# RZR clutch kits.



## Country (Jul 20, 2010)

Alright. Im goin with 30 in tires and need some info on clutch kits. Has anyone ever put one in and what is the best. Any info will be helpful. Thanks.


----------



## J2! (May 8, 2010)

All the guys in our club that ride popo's say the heelclicker is the best clutch kit out there for them.


----------



## primetime1267 (Aug 31, 2009)

I'm getting ready to order a kit for my rzr. I ordered from QSC (quad shop customs) for the sportsman and we love it. Call and talk to Adam, he is a great guy to deal with and will set you up for the way you ride. It should be in the low 200 range for springs and weights. You can also get the TEAM secondary for an extra 300 or so. Good luck!!


----------



## Country (Jul 20, 2010)

I appreciate the info. It will be around christmas when I order mine. Let me know how it gos in so I can get an idea of what to expect.

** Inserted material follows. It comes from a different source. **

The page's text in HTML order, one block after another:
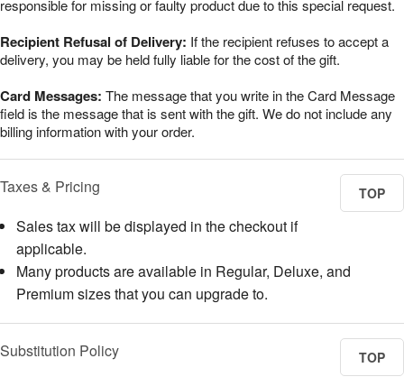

Sent from my DROIDX using Tapatalk


----------



## Bootlegger (Dec 18, 2008)

Quad Shop Customs is the best kits IMO.


----------



## Country (Jul 20, 2010)

Ill check into them. I don't plan do do much mudding. I have a brute for that. I am however going up to 30" tires so I am just trying to save a few belts....

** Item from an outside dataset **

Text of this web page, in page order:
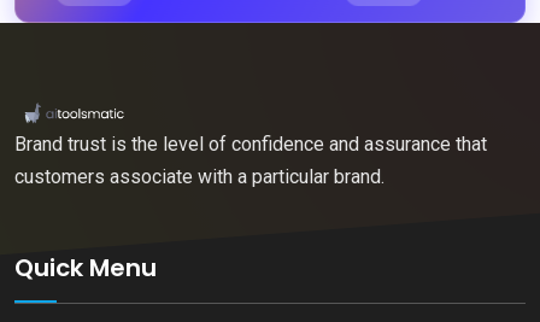
Brand trust is the level of confidence and assurance that
customers associate with a particular brand.
Quick Menu

Sent from my DROIDX using Tapatalk


----------



## 08GreenBrute (Jul 13, 2009)

I have a stock tires kit from holz it helped with the low mid. I'd check them out and see what they have for big tires


----------



## Country (Jul 20, 2010)

Ill do it.

Sent from my DROIDX using Tapatalk


----------



## Polaris425 (Dec 16, 2004)

Maybe when you install it you could snap some pics. Do a quick write up. I'll send ya some stickers.


----------



## Country (Jul 20, 2010)

I think I can handle that.....

Sent from my DROIDX using Tapatalk


----------